Best Dance Club 2009 | Set | Best Restaurants, Bars, Clubs, Music and Stores in Miami | Miami New Times

Before Set opened in 2007, ultra-lounges such as Mynt and Mokai were popping up everywhere, aiming to taking over the Beach's — and the Opium Group's — high-end clientele. So what did these mega-club wizards do? They created a monstrous lounge with minimal dance-floor space but plenty of couches for VIPs looking to consume copious amounts of liquor. It's a place full of contradictions that has us in a constant love/hate relationship with the venue. We hate it because it's more difficult to get through Set's doors than it is to get into the Jonas Brothers' pants, and because drink prices ($12 for a standard well vodka and mix) make us wish Bernie Madoff had persuaded brothers Eric and Francis Milon and Roman Jones to invest in his Ponzi scheme. But we love it because there is never a shortage of superstar DJs taking over the decks; among those who have performed here are Benny Benassi, Fedde Le Grand, and Miguel Migs. And it's so luxuriously decorated you feel like the excess of wealth might rub off on you. In other words, we love to criticize, but we are secretly envious every time we aren't taking part in the fun.

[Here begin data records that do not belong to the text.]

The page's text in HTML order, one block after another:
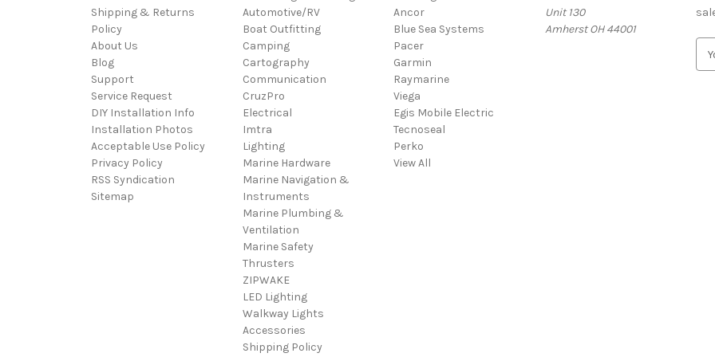
Shipping & Returns
Policy
About Us
Blog
Support
Service Request
DIY Installation Info
Installation Photos
Acceptable Use Policy
Privacy Policy
RSS Syndication
Sitemap
Automotive/RV
Boat Outfitting
Camping
Cartography
Communication
CruzPro
Electrical
Imtra
Lighting
Marine Hardware
Marine Navigation &
Instruments
Marine Plumbing &
Ventilation
Marine Safety
Thrusters
ZIPWAKE
LED Lighting
Walkway Lights
Accessories
Shipping Policy
Ancor
Blue Sea Systems
Pacer
Garmin
Raymarine
Viega
Egis Mobile Electric
Tecnoseal
Perko
View All
Unit 130
Amherst OH 44001

As the Opium Group expanded to national locales in New York and Las Vegas, the last thing we expected was a new addition to its Miami Beach portfolio. But 2008 brought exactly that with the introduction of Louis at the Gansevoort South Hotel. And while most beach hotel lounges are slickly integrated into the lobby or pool, Louis takes guests completely out of the Gansevoort to a place where 18th-century French aristocracy meets contemporary urban hipster. And it's topped off with a dwarf in full Napoleon regalia walking around the space. It's dark and cavernous, with touches of hot pink and regal wallpaper. The door policy is just as hollow as its sister clubs, but for some reason the payoff seems greater when you gain access. Yes, everyone is gorgeous, and bottle service will get you noticed, but if you're content with hanging out at one of the two expansive bars or cheering on whatever DJ is spinning, your pathetic normalcy is quickly forgotten.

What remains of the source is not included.